▶ [Data in this exercise]:
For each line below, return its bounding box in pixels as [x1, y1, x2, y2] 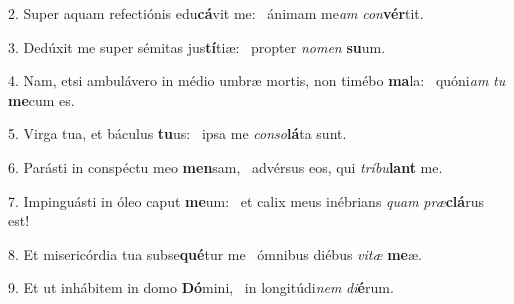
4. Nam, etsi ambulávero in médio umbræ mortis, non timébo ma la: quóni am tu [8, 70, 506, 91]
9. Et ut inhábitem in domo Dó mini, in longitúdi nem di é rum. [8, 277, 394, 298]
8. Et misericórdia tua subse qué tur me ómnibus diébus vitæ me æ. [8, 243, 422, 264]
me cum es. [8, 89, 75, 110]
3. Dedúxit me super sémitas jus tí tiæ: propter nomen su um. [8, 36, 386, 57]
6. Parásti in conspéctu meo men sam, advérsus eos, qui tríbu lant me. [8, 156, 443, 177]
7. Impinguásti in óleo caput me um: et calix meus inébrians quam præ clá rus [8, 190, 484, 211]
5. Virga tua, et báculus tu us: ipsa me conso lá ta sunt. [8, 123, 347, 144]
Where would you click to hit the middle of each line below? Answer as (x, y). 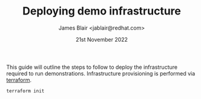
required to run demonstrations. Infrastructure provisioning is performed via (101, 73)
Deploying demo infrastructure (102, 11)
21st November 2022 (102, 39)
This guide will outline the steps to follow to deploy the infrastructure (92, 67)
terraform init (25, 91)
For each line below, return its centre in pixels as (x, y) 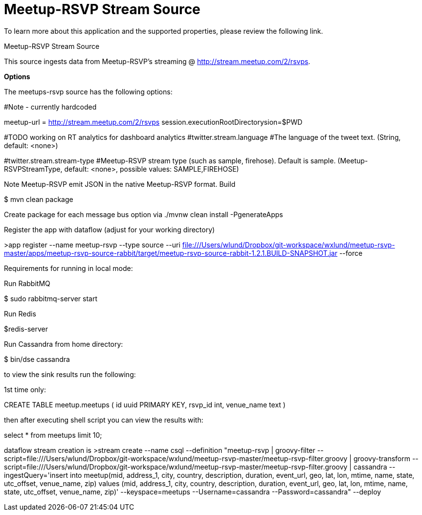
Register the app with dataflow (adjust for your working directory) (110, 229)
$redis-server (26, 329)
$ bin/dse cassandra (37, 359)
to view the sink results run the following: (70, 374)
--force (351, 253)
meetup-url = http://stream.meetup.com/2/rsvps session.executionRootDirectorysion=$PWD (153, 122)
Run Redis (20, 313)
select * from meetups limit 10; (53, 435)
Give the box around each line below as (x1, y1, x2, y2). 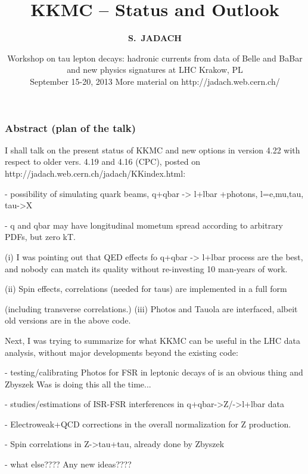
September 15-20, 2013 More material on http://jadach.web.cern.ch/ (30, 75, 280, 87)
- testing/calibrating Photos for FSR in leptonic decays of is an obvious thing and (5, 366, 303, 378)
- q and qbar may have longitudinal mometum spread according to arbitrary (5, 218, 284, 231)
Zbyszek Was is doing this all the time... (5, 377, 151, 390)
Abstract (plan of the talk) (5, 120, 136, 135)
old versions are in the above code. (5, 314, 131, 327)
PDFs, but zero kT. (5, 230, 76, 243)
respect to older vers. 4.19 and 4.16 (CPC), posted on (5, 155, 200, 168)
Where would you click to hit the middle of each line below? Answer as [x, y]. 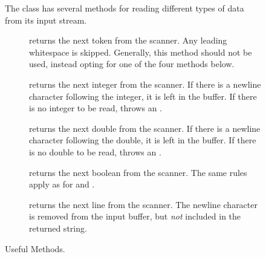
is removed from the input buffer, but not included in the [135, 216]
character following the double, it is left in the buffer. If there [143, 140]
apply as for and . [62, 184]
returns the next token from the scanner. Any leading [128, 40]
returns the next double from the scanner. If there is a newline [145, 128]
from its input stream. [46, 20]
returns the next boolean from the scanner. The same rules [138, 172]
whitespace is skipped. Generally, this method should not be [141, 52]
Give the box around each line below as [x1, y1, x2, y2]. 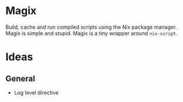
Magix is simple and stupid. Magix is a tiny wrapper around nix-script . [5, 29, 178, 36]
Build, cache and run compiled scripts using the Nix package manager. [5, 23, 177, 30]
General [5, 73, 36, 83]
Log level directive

▶ [Activity]:
Return all material verbatim, pictures omitted.

▶ [Exercise solution]:
For each line below, return its bounding box in pixels as [x1, y1, x2, y2] 
4. Nam, etsi ambulávero in médio umbræ mortis, non timébo ma la: quóni am tu [8, 70, 506, 91]
9. Et ut inhábitem in domo Dó mini, in longitúdi nem di é rum. [8, 277, 394, 298]
8. Et misericórdia tua subse qué tur me ómnibus diébus vitæ me æ. [8, 243, 422, 264]
me cum es. [8, 89, 75, 110]
3. Dedúxit me super sémitas jus tí tiæ: propter nomen su um. [8, 36, 386, 57]
6. Parásti in conspéctu meo men sam, advérsus eos, qui tríbu lant me. [8, 156, 443, 177]
7. Impinguásti in óleo caput me um: et calix meus inébrians quam præ clá rus [8, 190, 484, 211]
5. Virga tua, et báculus tu us: ipsa me conso lá ta sunt. [8, 123, 347, 144]
Where would you click to hit the middle of each line below? Answer as (x, y). 
required to run demonstrations. Infrastructure provisioning is performed via (101, 73)
Deploying demo infrastructure (102, 11)
21st November 2022 (102, 39)
This guide will outline the steps to follow to deploy the infrastructure (92, 67)
terraform init (25, 91)
For each line below, return its centre in pixels as (x, y) 
Register the app with dataflow (adjust for your working directory) (110, 229)
$redis-server (26, 329)
$ bin/dse cassandra (37, 359)
to view the sink results run the following: (70, 374)
--force (351, 253)
meetup-url = http://stream.meetup.com/2/rsvps session.executionRootDirectorysion=$PWD (153, 122)
Run Redis (20, 313)
select * from meetups limit 10; (53, 435)
Give the box around each line below as (x1, y1, x2, y2). 
September 15-20, 2013 More material on http://jadach.web.cern.ch/ (30, 75, 280, 87)
- testing/calibrating Photos for FSR in leptonic decays of is an obvious thing and (5, 366, 303, 378)
- q and qbar may have longitudinal mometum spread according to arbitrary (5, 218, 284, 231)
Zbyszek Was is doing this all the time... (5, 377, 151, 390)
Abstract (plan of the talk) (5, 120, 136, 135)
old versions are in the above code. (5, 314, 131, 327)
PDFs, but zero kT. (5, 230, 76, 243)
respect to older vers. 4.19 and 4.16 (CPC), posted on (5, 155, 200, 168)
Where would you click to hit the middle of each line below? Answer as [x, y]. 
is removed from the input buffer, but not included in the [135, 216]
character following the double, it is left in the buffer. If there [143, 140]
apply as for and . [62, 184]
returns the next token from the scanner. Any leading [128, 40]
returns the next double from the scanner. If there is a newline [145, 128]
from its input stream. [46, 20]
returns the next boolean from the scanner. The same rules [138, 172]
whitespace is skipped. Generally, this method should not be [141, 52]
Give the box around each line below as [x1, y1, x2, y2]. 
Magix is simple and stupid. Magix is a tiny wrapper around nix-script . [5, 29, 178, 36]
Build, cache and run compiled scripts using the Nix package manager. [5, 23, 177, 30]
General [5, 73, 36, 83]
Log level directive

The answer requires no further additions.